> _THE PROBLEM_
Answer with one number: the count of lines in the listing below that hold the word "Drive".

> _SUPPLIED ENTRIES_
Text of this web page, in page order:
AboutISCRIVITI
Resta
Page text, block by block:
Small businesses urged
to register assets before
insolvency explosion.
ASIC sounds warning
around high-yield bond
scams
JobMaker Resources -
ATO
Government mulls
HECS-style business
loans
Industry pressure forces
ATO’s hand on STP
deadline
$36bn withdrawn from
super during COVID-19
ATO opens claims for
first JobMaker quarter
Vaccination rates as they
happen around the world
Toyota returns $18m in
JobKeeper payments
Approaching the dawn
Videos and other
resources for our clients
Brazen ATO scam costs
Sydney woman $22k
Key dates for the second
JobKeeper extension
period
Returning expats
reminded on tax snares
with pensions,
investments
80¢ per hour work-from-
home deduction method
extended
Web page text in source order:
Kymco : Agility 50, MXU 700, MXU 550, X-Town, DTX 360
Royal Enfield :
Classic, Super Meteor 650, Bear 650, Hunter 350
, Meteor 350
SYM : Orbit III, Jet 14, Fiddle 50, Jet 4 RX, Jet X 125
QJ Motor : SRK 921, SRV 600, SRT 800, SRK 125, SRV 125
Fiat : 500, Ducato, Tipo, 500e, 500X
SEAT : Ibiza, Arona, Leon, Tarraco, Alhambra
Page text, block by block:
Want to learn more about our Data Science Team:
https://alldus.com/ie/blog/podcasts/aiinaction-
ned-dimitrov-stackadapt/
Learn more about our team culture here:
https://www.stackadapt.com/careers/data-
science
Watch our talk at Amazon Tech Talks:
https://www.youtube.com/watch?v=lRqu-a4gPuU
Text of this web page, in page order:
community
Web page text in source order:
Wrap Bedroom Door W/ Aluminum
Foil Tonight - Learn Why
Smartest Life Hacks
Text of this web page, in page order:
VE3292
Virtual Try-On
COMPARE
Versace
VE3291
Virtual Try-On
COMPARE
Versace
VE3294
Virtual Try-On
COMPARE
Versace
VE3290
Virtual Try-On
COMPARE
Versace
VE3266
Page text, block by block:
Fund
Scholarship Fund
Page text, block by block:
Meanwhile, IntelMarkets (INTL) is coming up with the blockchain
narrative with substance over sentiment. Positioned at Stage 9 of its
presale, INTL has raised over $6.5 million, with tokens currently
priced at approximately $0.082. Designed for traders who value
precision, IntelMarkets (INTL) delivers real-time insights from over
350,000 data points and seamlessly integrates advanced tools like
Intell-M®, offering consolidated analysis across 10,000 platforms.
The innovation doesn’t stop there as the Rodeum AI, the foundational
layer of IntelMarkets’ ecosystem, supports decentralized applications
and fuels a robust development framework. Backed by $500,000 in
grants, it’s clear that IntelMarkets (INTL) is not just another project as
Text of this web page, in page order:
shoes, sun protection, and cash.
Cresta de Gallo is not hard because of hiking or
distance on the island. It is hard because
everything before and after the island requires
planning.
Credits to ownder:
--
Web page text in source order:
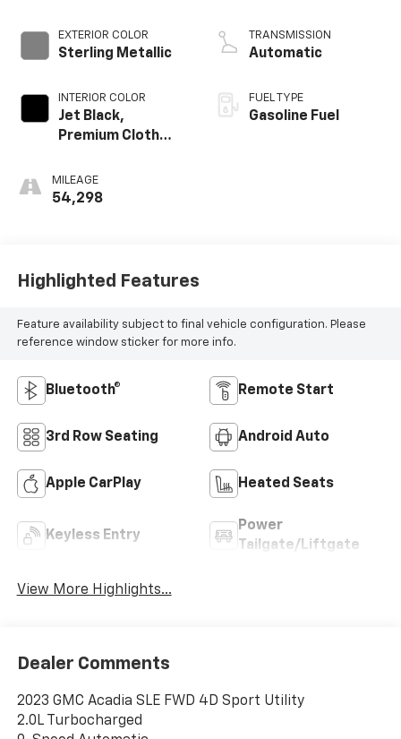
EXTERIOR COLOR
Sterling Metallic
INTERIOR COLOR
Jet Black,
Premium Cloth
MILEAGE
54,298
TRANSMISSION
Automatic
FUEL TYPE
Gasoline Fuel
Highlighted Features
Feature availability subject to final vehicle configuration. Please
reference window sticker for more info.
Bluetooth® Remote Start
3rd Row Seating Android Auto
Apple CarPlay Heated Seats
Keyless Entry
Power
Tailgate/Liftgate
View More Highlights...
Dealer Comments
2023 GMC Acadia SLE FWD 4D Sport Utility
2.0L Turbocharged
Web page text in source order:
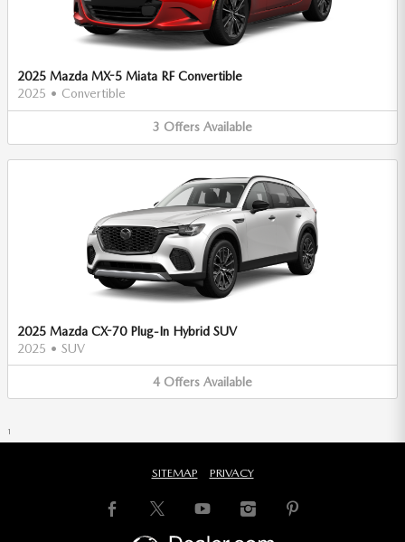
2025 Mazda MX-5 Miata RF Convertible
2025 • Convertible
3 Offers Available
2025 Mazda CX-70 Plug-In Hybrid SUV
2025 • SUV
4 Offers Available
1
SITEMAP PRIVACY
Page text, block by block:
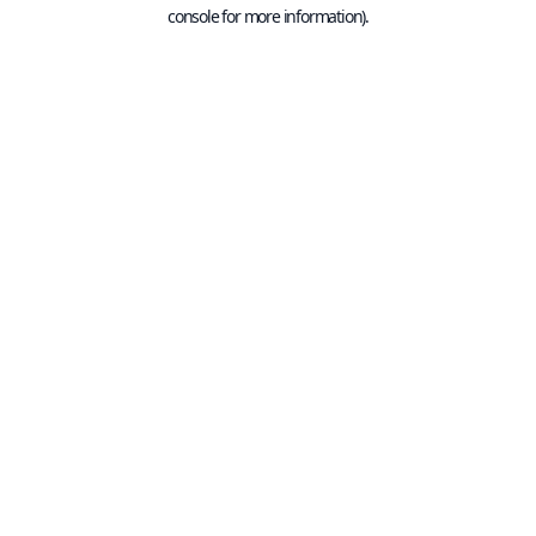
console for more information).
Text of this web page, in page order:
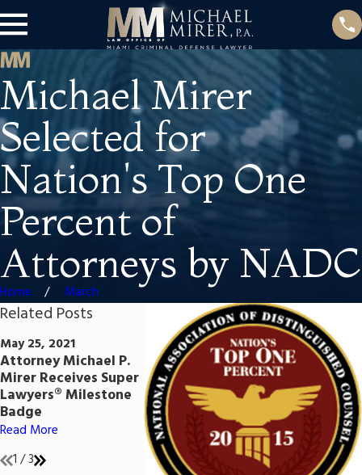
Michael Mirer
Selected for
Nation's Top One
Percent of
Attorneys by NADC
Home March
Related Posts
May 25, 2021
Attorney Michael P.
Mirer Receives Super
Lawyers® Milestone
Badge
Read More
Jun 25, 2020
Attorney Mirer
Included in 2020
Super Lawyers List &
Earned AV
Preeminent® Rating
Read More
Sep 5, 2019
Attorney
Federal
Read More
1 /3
---
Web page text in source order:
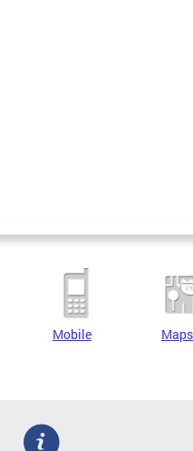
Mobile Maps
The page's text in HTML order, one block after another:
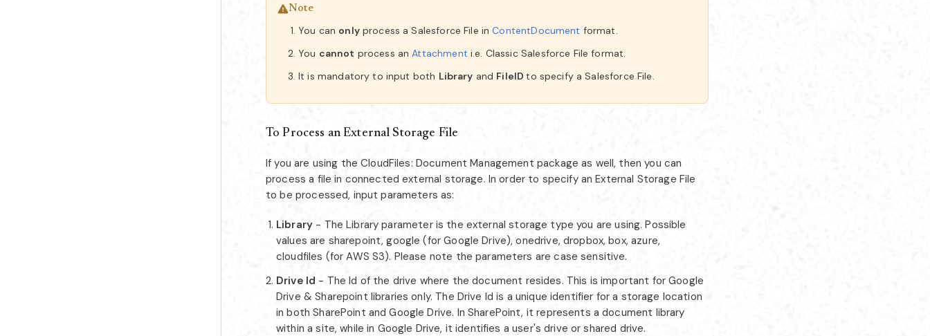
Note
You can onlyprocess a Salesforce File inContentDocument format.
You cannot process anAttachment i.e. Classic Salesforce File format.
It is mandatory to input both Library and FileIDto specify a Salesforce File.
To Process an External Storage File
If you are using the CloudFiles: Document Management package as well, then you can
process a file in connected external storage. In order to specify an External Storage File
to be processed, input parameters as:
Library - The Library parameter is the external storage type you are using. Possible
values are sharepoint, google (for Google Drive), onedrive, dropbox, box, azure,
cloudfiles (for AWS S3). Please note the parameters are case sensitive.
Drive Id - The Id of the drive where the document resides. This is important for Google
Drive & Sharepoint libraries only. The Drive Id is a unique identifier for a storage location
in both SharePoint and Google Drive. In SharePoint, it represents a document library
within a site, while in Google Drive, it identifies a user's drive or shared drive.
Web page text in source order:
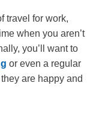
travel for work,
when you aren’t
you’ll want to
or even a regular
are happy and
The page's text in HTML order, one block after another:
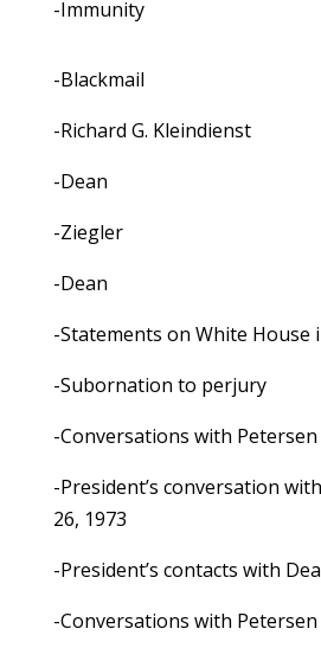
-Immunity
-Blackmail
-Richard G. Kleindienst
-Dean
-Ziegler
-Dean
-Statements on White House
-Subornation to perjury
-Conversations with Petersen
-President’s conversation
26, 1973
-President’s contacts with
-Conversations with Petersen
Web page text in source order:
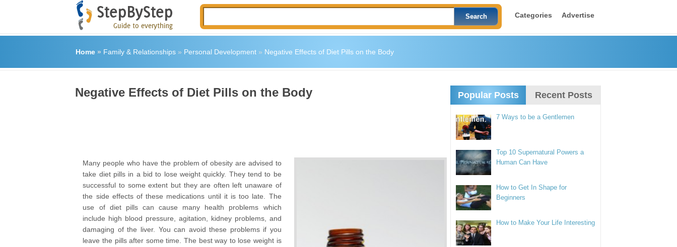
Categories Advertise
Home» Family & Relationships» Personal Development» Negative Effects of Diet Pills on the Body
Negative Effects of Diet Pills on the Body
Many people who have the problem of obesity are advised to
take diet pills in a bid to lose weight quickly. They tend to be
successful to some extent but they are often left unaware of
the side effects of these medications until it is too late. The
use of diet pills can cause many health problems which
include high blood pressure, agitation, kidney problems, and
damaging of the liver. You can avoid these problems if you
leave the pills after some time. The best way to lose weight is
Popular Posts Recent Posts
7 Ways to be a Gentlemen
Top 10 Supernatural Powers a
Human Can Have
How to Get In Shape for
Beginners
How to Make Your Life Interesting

> _TASK RESULT_
5